Another chap could tell me all about Falkirk, as ‘one of his ex, ex, ex, ex, ex, ex, ex, ex, ex girlfriends (his words)’ was from there. As usual, the Marmaris definition of relationship is stretched to its very limits.

In the idyllic, sun-soaked bay of Turunc I encountered a man who could do a more impressively accurate Glasweigen accent than anyone of non-Scottish extraction in the history of the world. I wanted to take him home and place him in a circus somewhere. These people had done their homework. But you know why they’d done their homework, right? Correct. Every one of those cunts was trying to get money out of me. Which leads me to this next section…

The Real Hustle

Yes, Marmaris – and I’m sure all of Turkey itself – is beautiful. And, despite it being a relatively poor and horrendously corrupt country (if this piece was on Wikipedia, this is the point at which it would say: citation needed), the people are generally nice. But they do want your money: all of it. And the ingenuity they display in trying to part you from it is breath-taking.

It begins at the airport where you have to hand over an English tenner to a highly-uninterested and award-winningly grouchy customs officer. This is a down payment on all the rest of the money you’re going to have to spunk away over the course of your holiday.

My coach driver stopped off at a small café bar about an hour out of Dalaman, where I experienced my first taste of Turkish creative accountancy.
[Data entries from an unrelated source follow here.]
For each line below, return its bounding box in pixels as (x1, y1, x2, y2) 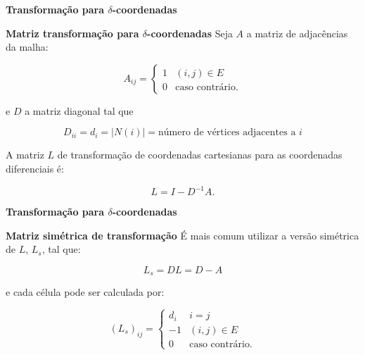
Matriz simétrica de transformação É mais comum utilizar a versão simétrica (6, 228, 359, 242)
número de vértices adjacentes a (158, 127, 296, 138)
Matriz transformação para (6, 25, 139, 40)
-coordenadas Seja (147, 25, 233, 40)
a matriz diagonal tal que (25, 103, 134, 118)
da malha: (6, 39, 49, 54)
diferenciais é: (6, 161, 64, 175)
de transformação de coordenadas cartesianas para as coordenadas (57, 147, 342, 162)

Gambling correctly on me being a clueless first-timer with no idea of New Turkish Lira’s value, the little boy behind the till (well, nobody seems to use tills – they rack up your bill on a calculator) lovingly sold me two cans of juice, a large packet of crisps, one packet of chewing gum and a bottle of water for the equivalent of 7.50GBP. So much for Turkey proving dirt cheap, as I’d been promised by all who’d been before.
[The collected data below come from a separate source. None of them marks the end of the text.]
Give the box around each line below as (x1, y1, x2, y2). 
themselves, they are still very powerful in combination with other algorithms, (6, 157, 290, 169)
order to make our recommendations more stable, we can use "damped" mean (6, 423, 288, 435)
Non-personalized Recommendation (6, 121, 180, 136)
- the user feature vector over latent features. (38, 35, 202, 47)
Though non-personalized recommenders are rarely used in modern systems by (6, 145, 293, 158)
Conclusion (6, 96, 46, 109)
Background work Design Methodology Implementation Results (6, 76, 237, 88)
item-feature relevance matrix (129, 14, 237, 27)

Then there’s the constant touting, more bloodthirsty than anything you’ve ever experienced before. One typically sunny day, my then-girlfriend and I decided to eat at a restaurant by the marina. By the time we’d downed our hideously expensive Cokes, we were being frogmarched to a jewellery store by a wee guy who spoke no English. This was after listening to a long, eloquent speech by the proprietor about how in this small world, this global community, we must all be brothers and help each other out – ostensibly by buying hideously expensive Cokes from him, and then diamond rings and leather from some dodgy cunt mate of his in town. We managed to get free glasses of water from the jewellery store owner before he sussed out we were paupers and swiftly sent us packing. I think the look in my eyes that said ‘How fucking much?’ tipped him off.

Speaking of tips, there are tip boxes everywhere. On the sides of buildings, in the backs of taxis. I wouldn’t be surprised to find them in the backs of Turkish ambulances. ‘That’s 7.50GBP for a fractured wrist, and an agreement to buy a diamond bracelet from my dodgy mate for a broken leg.’ It’s like Turkey’s handed over the responsibility for its economy to Ryanair.
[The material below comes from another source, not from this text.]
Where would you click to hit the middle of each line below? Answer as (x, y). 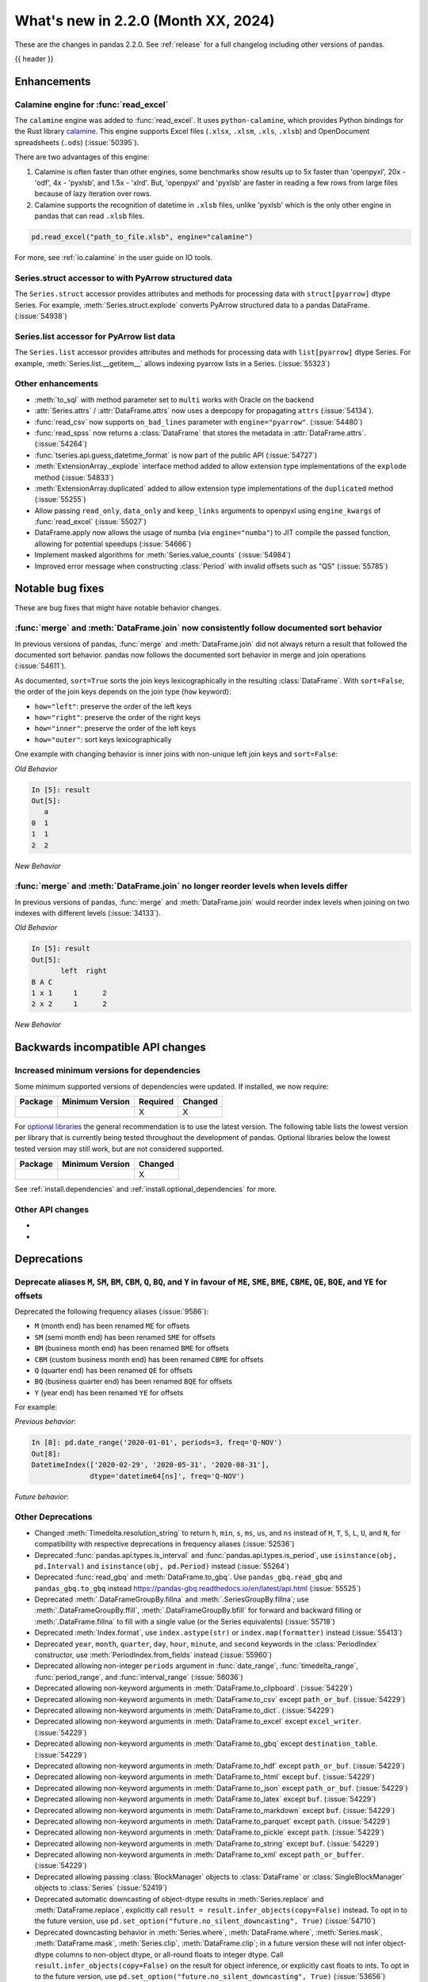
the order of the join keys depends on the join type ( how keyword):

If things get out of hand, Scottish people, you can always phone 'The Polis.'

Although most of the bar workers are genuinely friendly people, you won’t remember – or care about – this after day three. Certainly my tolerance to touting underwent a radical transformation. I went from cheerfully engaging in banter with every touter who chanced his luck, to imagining their sweet, sweet collective deaths at the bottom of the ocean.

People, Turkish jaikeys presumably, even crashed roll-ups from me as I walked down the street. Not that such occurrences are unheard of down Falkirk high street, but still. Which reminds me: if you can find it over there, which I managed to do, don’t buy any tobacco. The packet may say Golden Virginia on it, but you can bet your bottom dollar (it’s all you’ll have left after a week) that the contents have been swept up from a barber’s-shop floor and cut with desiccated camel shite.